--- Instructions for the task ---
The entries below contain a line with "Forensic signatures (28, 209, 135, 228)" and a line with "git clone git@github.com:Indranil17/CRISP_HOST.git". Retype exactly everything from the first down to the second, both included, and nothing else.

--- Data section ---
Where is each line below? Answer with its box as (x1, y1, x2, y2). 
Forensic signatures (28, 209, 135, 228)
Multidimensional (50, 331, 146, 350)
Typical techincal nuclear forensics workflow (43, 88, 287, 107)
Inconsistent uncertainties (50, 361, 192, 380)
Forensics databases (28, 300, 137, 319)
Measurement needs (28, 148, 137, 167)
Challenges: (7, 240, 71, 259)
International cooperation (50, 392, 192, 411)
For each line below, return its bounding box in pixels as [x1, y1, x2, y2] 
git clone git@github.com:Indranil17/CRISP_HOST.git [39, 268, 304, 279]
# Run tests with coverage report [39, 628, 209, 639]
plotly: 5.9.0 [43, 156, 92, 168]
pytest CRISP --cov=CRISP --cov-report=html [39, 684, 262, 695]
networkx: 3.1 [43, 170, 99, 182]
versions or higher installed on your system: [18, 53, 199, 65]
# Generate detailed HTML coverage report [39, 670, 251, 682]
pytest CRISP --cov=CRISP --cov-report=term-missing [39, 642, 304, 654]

---

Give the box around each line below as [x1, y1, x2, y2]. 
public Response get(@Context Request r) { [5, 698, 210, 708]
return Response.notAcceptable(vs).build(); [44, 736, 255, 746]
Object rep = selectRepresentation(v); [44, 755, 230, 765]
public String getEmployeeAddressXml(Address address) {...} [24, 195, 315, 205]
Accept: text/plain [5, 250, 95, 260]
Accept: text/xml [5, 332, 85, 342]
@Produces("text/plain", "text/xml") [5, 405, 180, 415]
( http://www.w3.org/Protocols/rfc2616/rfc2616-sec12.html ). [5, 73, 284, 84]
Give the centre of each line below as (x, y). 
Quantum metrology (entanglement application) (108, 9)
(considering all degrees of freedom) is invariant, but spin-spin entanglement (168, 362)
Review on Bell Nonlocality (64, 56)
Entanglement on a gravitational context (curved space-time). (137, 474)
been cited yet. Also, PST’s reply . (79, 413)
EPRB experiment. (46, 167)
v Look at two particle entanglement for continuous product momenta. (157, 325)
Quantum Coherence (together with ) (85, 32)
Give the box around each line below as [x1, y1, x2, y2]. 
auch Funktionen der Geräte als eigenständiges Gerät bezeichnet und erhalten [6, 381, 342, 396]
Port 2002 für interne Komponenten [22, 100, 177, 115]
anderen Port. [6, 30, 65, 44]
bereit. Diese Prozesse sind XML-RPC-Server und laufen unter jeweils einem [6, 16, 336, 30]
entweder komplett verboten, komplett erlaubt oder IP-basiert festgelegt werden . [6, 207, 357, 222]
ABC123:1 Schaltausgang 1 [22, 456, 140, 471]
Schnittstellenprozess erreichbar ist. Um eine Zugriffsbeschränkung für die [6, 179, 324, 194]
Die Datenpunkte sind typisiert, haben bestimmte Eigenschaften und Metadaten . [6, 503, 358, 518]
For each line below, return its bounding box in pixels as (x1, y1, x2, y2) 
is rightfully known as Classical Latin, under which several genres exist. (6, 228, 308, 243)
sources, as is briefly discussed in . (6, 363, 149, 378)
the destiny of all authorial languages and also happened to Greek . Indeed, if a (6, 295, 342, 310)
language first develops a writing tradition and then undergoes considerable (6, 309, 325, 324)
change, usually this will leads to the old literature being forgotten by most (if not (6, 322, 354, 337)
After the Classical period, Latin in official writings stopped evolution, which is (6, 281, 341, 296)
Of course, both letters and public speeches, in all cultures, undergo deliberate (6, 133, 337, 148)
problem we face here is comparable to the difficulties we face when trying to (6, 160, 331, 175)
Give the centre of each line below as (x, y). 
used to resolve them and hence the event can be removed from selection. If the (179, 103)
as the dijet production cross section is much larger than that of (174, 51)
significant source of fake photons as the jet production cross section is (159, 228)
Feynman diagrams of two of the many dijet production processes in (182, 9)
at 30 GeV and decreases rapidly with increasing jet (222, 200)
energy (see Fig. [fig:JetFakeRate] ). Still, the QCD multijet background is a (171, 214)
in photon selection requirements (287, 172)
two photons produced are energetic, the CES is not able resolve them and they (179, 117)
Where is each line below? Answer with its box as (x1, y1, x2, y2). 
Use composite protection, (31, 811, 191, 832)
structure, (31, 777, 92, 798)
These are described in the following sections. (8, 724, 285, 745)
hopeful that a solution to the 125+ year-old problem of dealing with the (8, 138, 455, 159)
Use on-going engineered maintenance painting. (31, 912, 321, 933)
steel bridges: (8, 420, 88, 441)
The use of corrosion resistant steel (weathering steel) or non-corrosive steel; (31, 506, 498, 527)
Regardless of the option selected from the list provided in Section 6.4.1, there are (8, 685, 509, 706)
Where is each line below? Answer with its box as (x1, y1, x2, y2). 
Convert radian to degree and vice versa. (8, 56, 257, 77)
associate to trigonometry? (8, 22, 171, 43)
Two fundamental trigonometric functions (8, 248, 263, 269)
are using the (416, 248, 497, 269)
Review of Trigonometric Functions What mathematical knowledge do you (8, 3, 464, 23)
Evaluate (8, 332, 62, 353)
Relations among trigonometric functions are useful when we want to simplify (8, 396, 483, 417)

* * *

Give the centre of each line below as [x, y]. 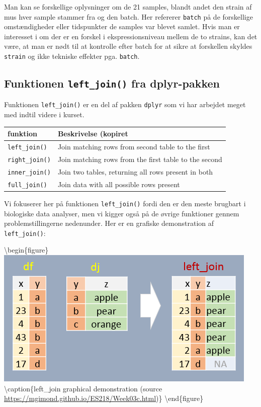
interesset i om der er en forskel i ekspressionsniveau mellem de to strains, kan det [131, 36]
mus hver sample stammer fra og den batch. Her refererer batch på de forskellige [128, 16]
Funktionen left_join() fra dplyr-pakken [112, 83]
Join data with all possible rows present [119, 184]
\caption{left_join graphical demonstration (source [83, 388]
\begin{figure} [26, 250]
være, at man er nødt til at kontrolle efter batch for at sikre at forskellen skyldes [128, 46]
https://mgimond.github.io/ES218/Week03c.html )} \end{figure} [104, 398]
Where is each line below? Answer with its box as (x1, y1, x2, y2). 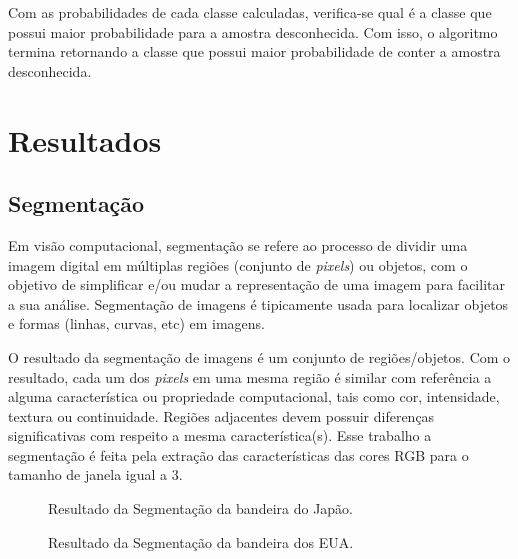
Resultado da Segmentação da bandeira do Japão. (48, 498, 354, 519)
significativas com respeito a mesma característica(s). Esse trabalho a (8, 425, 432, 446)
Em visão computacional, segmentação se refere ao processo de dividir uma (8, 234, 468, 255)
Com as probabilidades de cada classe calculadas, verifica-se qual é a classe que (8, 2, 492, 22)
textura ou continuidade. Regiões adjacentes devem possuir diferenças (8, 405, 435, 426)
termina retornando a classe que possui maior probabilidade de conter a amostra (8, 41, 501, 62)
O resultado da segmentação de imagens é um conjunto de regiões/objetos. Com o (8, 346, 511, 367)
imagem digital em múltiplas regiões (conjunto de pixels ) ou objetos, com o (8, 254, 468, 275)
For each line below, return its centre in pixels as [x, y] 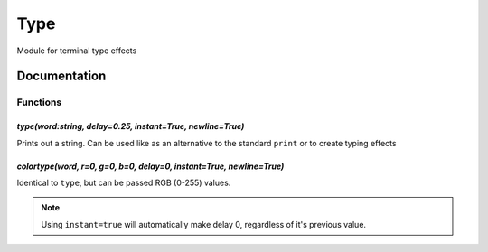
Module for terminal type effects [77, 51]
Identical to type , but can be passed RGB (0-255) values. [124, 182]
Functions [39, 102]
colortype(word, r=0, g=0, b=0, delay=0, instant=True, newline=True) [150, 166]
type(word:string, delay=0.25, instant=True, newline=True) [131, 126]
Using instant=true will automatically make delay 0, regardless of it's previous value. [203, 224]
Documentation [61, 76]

--- Expected output ---
Forensic signatures (28, 209, 135, 228)
Multidimensional (50, 331, 146, 350)
Typical techincal nuclear forensics workflow (43, 88, 287, 107)
Inconsistent uncertainties (50, 361, 192, 380)
Forensics databases (28, 300, 137, 319)
Measurement needs (28, 148, 137, 167)
Challenges: (7, 240, 71, 259)
International cooperation (50, 392, 192, 411)
For each line below, return its bounding box in pixels as [x1, y1, x2, y2] 
git clone git@github.com:Indranil17/CRISP_HOST.git [39, 268, 304, 279]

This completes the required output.